Currently getting an error when trying the Connect Four example project using Julia v1.6.1
May I please get someone’s expertise to suggest where I’m going wrong. AlphaZero.jl was installed via Pkg, not source.
julia> using AlphaZero
julia> experiment = Examples.experiments["connect-four"]

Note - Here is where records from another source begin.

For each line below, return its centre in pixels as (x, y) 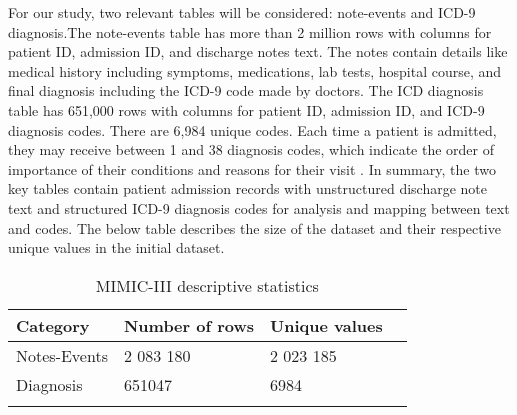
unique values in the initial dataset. (116, 247)
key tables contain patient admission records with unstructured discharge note (247, 188)
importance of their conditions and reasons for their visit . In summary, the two (252, 168)
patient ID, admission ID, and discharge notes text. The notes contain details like (258, 51)
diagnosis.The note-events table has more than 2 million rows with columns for (250, 31)
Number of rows (189, 325)
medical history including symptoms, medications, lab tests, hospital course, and (255, 70)
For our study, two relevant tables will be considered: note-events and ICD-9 (242, 12)
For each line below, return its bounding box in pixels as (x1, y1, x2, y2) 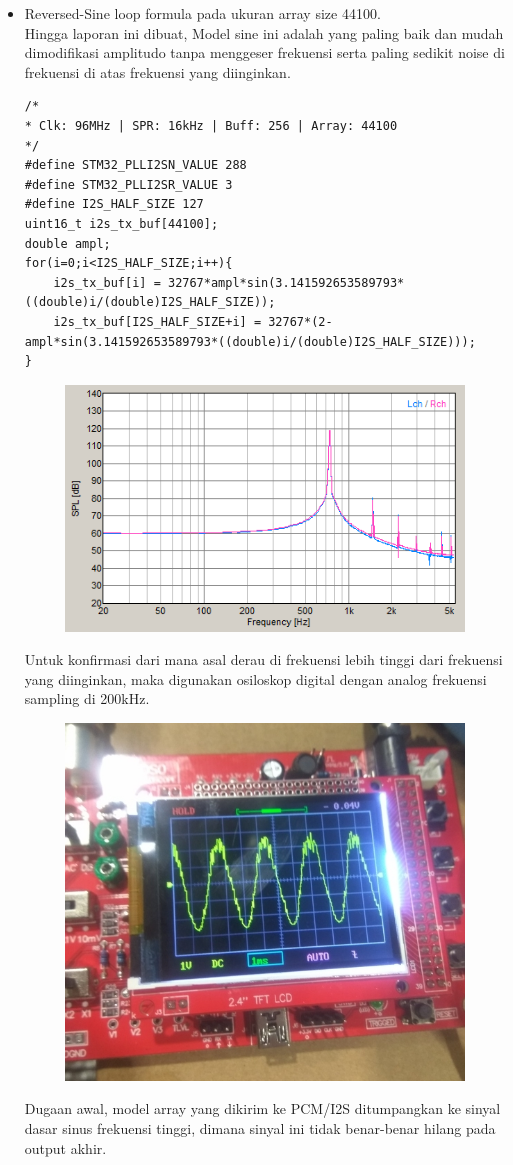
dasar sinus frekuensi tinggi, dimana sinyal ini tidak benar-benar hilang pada (24, 1117, 496, 1138)
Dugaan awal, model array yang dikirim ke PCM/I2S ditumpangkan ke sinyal (24, 1098, 501, 1119)
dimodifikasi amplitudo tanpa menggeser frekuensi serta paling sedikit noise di (24, 42, 505, 63)
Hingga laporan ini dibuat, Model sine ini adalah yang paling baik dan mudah (24, 22, 504, 43)
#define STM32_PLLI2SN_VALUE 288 (24, 158, 247, 173)
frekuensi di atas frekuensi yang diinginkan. (24, 61, 291, 82)
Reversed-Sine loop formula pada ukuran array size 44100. (24, 3, 381, 23)
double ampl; (24, 236, 111, 251)

Experiment("connect-four", AlphaZero.Examples.ConnectFour.GameSpec(), Params(SelfPlayParams(MctsParams(1.0, 2.0, 600, PLSchedule{Float64}([0, 20, 30], [1.0, 1.0, 0.3]), 0.25, 1.0, 1.0), SimParams(5000, 128, 64, true, true, 2, 0.0, false)), nothing, LearningParams(true, true, LOG_WEIGHT, Adam(0.002f0), 0.0001f0, 1.0f0, 1.0f0, 1024, 1024, 1, 2000, 1), ArenaParams(MctsParams(1.0, 2.0, 600, ConstSchedule{Float64}(0.2), 0.05, 1.0, 1.0), SimParams(128, 128, 128, true, true, 2, 0.5, true), 0.05), 15, true, true, PLSchedule{Int64}([0, 15], [400000, 1000000])), ResNet, ResNetHP(5, 128, (3, 3), 32, 32, 0.1f0), AlphaZero.Benchmark.Duel[AlphaZero.Benchmark.Duel(AlphaZero.Benchmark.Full(MctsParams(1.0, 2.0, 600, ConstSchedule{Float64}(0.2), 0.05, 1.0, 1.0)), AlphaZero.Benchmark.MctsRollouts(MctsParams(1.0, 1.0, 1000, ConstSchedule{Float64}(0.2), 0.05, 1.0, 1.0)), SimParams(256, 256, 256, true, true, 2, 0.5, false)), AlphaZero.Benchmark.Duel(AlphaZero.Benchmark.NetworkOnly(0.5), AlphaZero.Benchmark.MctsRollouts(MctsParams(1.0, 1.0, 1000, ConstSchedule{Float64}(0.2), 0.05, 1.0, 1.0)), SimParams(256, 256, 256, true, true, 2, 0.5, false))])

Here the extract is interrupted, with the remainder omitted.